5. The advantages of traceTorch

So, traceTorch is similar enough to base PyTorch to not be too jarring a difference, but behind the scenes it updates the parameters in a quite different manner. So, what are the advantages of this approach in contrast to base PyTorch?

Constant memory consumption: Since traceTorch doesn’t rely on autograd graphs, or, rather, builds a small one during the backward pass to approximate all the forward passes that happened, and updating parameters happens consecutively, layer by layer, the memory impact is a fair bit smaller, especially considering the recurrent nature.
Sparse rewards and “online” learning: Since everything is stored locally and is always ready to do a backwards pass regardless of the number of forward passes beforehand, traceTorch is effectively capable of online learning.
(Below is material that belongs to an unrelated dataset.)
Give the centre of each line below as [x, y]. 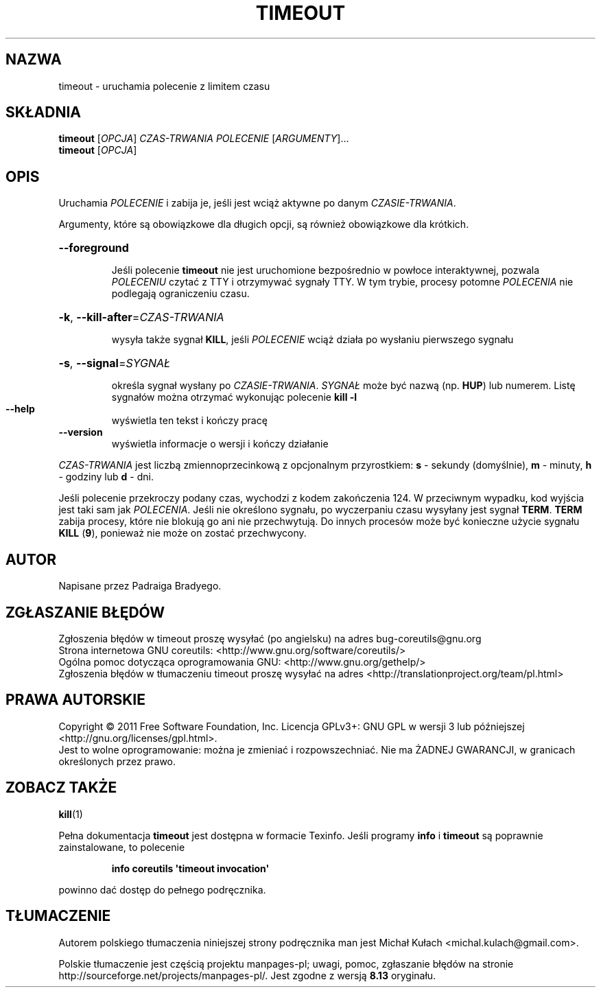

To be pedantic, it’s not exact online learning, since we do not do any extra calculations for the derivatives during the forward pass, but that technically makes traceTorch all the better, since now we do these calculations sparsely, only when the backward pass occurs, rather than needing to do them in the forward pass each time to have an “instant” backward pass.
Continuous interpolation between stateful and stateless: By default, traceTorch layers are initialized to be in a recurrent manner. But you can just as easily change the hyperparameters, and disable learning of them in order to enforce the model to be stateless. It’s a continuous interpolation between maximal recurrence, accumulating information over an infinite amount of time, versus rapidly discarding old information.